▸ **Problem to work on**
Which of the lines in the data below contain the string "regions"? Copy each of them.

Source records:
——————————

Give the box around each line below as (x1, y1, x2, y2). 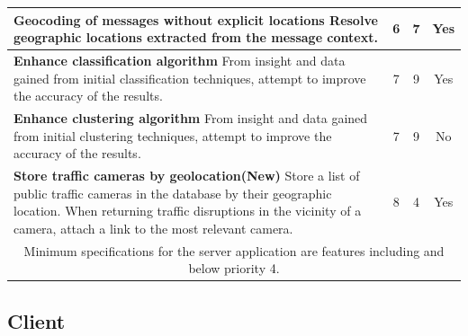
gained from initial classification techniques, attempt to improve (13, 68, 366, 87)
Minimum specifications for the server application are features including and (23, 241, 445, 260)
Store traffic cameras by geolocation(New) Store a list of (13, 166, 360, 184)
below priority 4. (188, 259, 280, 278)
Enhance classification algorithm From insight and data (13, 50, 346, 69)
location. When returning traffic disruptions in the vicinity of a (13, 201, 362, 220)
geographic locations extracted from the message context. (13, 28, 378, 47)
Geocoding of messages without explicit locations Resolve (13, 10, 378, 29)
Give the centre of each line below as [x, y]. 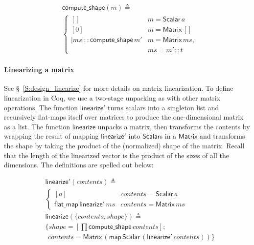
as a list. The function [37, 126]
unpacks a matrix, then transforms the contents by [174, 126]
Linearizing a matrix [39, 70]
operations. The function [41, 107]
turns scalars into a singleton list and [163, 107]
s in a [168, 136]
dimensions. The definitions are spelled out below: [79, 165]
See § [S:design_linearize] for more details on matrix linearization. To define [119, 88]
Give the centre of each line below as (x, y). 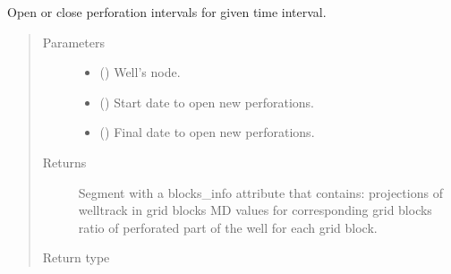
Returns (64, 162)
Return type (76, 257)
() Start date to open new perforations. (207, 102)
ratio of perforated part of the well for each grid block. (228, 227)
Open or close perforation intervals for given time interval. (167, 12)
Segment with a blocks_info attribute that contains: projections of (260, 192)
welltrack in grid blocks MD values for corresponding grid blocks (255, 210)
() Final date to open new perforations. (207, 132)
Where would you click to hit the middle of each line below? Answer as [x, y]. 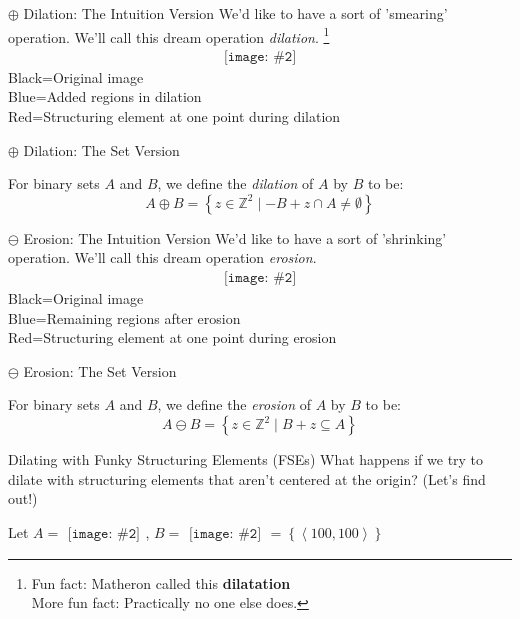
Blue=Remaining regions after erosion [124, 317]
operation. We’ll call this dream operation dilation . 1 [169, 35]
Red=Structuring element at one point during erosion [172, 337]
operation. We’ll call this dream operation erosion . [162, 257]
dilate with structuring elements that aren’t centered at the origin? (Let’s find [247, 478]
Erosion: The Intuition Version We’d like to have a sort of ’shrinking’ [235, 237]
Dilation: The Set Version [101, 149]
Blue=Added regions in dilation [105, 96]
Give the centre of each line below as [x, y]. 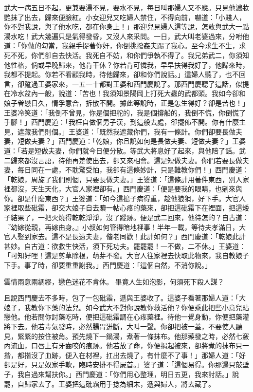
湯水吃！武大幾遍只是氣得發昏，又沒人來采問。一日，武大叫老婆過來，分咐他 [126, 36]
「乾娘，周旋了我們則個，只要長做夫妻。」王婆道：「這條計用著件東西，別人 [123, 179]
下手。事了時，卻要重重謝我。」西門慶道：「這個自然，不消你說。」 [108, 265]
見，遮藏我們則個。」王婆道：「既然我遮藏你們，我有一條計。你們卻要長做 [120, 131]
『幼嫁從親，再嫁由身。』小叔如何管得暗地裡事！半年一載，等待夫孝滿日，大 [125, 227]
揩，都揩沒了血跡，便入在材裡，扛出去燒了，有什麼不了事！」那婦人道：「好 [125, 355]
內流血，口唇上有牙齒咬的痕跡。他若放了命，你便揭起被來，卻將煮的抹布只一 [126, 345]
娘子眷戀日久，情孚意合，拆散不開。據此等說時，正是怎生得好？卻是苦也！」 [126, 103]
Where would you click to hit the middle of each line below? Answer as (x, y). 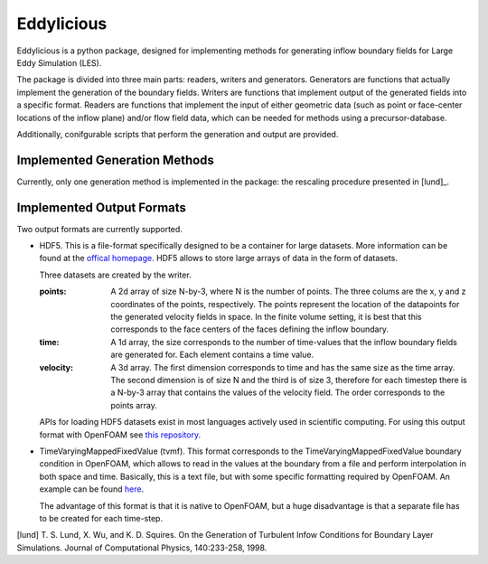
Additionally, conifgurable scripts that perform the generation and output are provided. (178, 134)
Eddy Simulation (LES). (59, 62)
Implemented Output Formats (102, 207)
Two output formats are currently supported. (99, 229)
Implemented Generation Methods (115, 160)
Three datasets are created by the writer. (115, 275)
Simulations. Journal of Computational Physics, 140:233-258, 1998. (142, 548)
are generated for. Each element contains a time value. (212, 355)
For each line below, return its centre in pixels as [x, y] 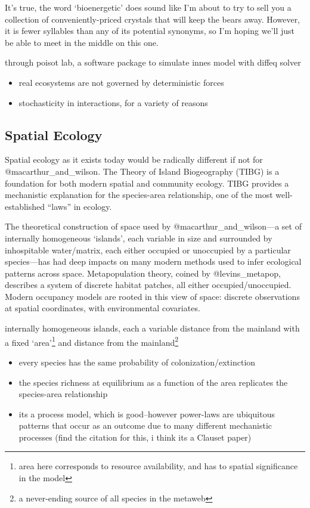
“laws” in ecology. [80, 206]
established [25, 206]
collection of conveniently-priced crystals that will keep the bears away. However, [153, 19]
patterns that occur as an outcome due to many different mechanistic [145, 425]
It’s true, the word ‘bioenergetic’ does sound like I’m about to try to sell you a [148, 7]
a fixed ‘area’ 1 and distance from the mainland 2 [92, 341]
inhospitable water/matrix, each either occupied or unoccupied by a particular [148, 250]
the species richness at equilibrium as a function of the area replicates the [153, 382]
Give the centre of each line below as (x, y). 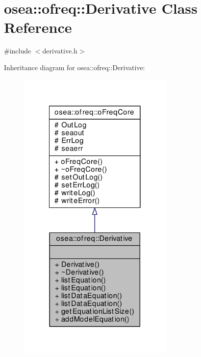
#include (18, 51)
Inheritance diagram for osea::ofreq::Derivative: (75, 67)
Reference (38, 27)
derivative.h (60, 51)
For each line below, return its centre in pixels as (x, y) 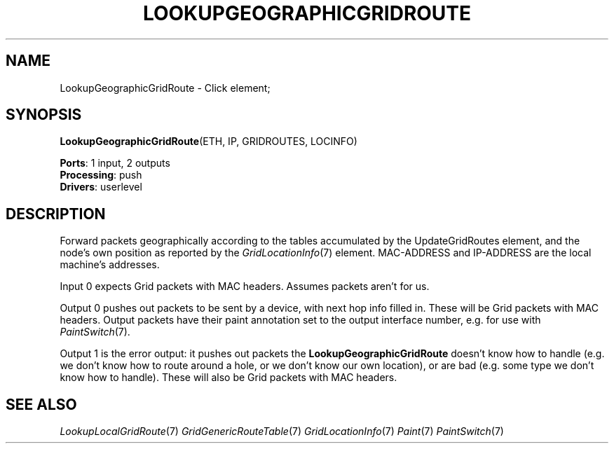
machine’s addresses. (110, 265)
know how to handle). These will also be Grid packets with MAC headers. (228, 378)
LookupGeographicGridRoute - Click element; (165, 88)
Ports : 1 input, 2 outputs (115, 163)
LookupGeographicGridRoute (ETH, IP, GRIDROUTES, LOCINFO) (209, 141)
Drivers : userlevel (101, 187)
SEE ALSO (41, 404)
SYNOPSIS (44, 115)
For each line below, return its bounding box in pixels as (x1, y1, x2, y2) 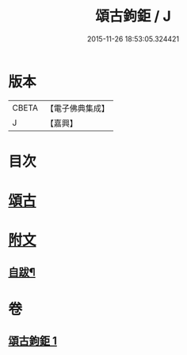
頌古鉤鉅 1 (8, 334, 58, 348)
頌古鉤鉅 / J (94, 7, 172, 25)
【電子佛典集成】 (45, 103, 109, 114)
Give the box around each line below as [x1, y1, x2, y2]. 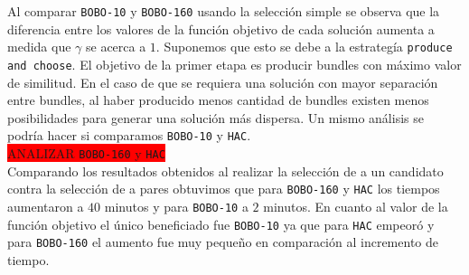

——————————

▸ **Reply**
Blue=Remaining regions after erosion [124, 317]
Blue=Added regions in dilation [105, 96]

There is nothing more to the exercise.